1) Since libgo is provided for both static (libgo.a) and dynamic (libgo.so.N) linking, and the problem only happens with static linking, we could build libgo.a with netgo enabled, so that would be the expected/default behavior with static linking with gccgo.

2) As part of the gccgo and libgo build, build just the net package with netgo enabled and install it somewhere that is easily found, using the normal directory conventions for GO.  Then if someone builds a program for static linking and want the GO DNS resolver, they could link in that package before they link in libgo.a.
Comment 32 boger 2015-03-31 15:29:40 UTC
I have a prototype working for #2.  I am assuming #1 would not be accepted.

This fix consists of building a library called libnetgo.a which consists of the net files that would be built if the netgo tag was used.  This new library was installed into the same directory as libgo.a.

Once this library has been built and installed in the correct location, I was able to get this to work by explicitly linking in this lib:

go build -gccgoflags '-static -lnetgo' lookup.go

I will attach a patch after some more testing.
Comment 33 boger 2015-03-31 18:27:54 UTC
Created attachment 35195 [details]
"Fallback" netgo solution for gccgo

This patch updates the libgo Makefile to build and install the library libnetgo.a into the same install directory as libgo.a.  When libnetgo.a is available then the user can link it into their statically linked program and get the same result as when using the netgo fallback mechanism that is available with golang as mentioned in this bugzilla.

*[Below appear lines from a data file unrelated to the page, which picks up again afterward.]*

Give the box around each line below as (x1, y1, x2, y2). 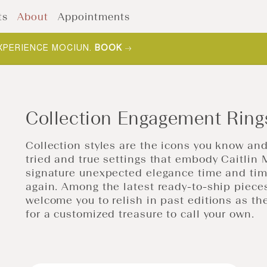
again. (25, 180, 62, 193)
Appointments (58, 10, 130, 23)
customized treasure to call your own (54, 207, 252, 221)
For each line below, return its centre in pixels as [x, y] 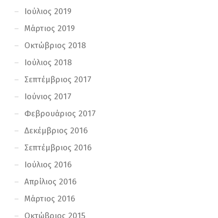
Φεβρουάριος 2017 [60, 113]
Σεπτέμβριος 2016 [58, 147]
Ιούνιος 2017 [48, 96]
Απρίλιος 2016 [50, 182]
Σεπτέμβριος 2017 [58, 79]
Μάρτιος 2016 [50, 199]
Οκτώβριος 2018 [55, 45]
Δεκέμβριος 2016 [56, 130]
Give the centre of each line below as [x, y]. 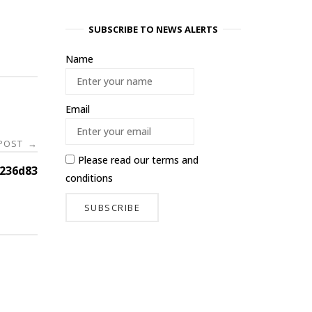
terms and [175, 159]
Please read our [115, 159]
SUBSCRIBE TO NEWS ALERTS [153, 30]
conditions [89, 178]
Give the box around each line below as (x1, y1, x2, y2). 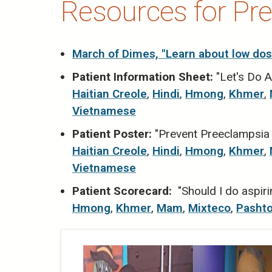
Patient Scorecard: (72, 184, 172, 199)
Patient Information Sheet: (72, 70, 213, 84)
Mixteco (188, 201, 231, 216)
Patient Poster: (72, 127, 152, 141)
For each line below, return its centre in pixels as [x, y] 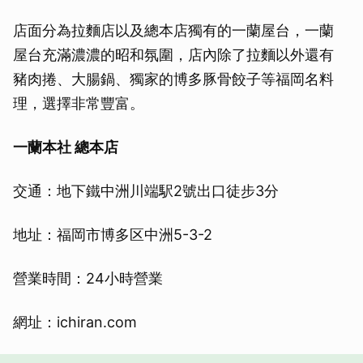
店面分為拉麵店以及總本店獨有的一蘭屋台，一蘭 [173, 31]
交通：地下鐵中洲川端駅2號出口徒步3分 [146, 191]
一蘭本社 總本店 [66, 147]
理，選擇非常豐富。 [79, 104]
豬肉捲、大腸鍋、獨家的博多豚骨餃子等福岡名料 [173, 79]
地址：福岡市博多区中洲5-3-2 [113, 235]
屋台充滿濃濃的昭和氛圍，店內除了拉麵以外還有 [173, 55]
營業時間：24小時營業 [88, 279]
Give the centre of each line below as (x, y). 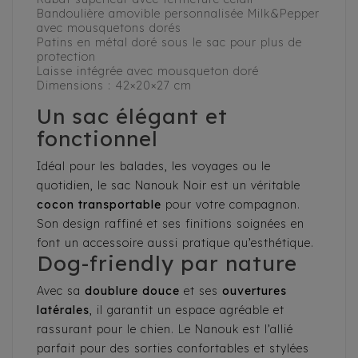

Once libnetgo.a is built and installed then a statically linked program can link this into their program as follows:

go build -gccgoflags '-static -lnetgo' lookup.go
Comment 34 boger 2015-04-01 14:10:54 UTC
Created a codereview:  https://codereview.appspot.com/217620043
Comment 35 ian@gcc.gnu.org 2015-04-07 18:09:59 UTC
Author: ian
Date: Tue Apr  7 18:09:28 2015
New Revision: 221906

URL: https://gcc.gnu.org/viewcvs?rev=221906&root=gcc&view=rev
Log:
	PR go/63731
libgo: Build and install libnetgo.a

libnetgo.a provides the net
package built with the netgo
tag enabled.  This provides the
netgo fallback solution for gccgo.
This lib must be explicitly linked
in using the -gccgoflags, so is
not included by default.

Modified:
    trunk/libgo/Makefile.am
    trunk/libgo/Makefile.in
Comment 36 Ian Lance Taylor 2015-04-07 18:10:48 UTC
Lynn added a new facility.  Some notes on docs:

As far as documentation, I tried to find some documentation on build tags in general and netgo specifically because it seems like this should be documented there, but did not find much.  Here are some ideas:
- add something to the 'go help build' output about the use of the netgo tag in general and how it would be used to work around the static linking  warning/problem against libnss and the workarounds for gc and gccgo
- if there is something somewhere else that describes the netgo tag and when to use it, then add something about how to achieve the same effect in gccgo
- seems like it would be good to have documentation describing the differences in using gccgo vs. gc and this would be included in that, however that is a bigger work item and would require more thought on what to include in such a document.
Comment 37 boger 2015-04-08 14:41:11 UTC
Created attachment 35260 [details]
libgo/go/go/build/doc.go documentation update

Adding comments about the use of the netgo tag and the equivalent method for use with gccgo.
Comment 38 Ian Lance Taylor 2016-02-10 21:28:56 UTC
This seems to be fixed, and the core problem has become less important now that the net package prefers to use the Go DNS library when possible.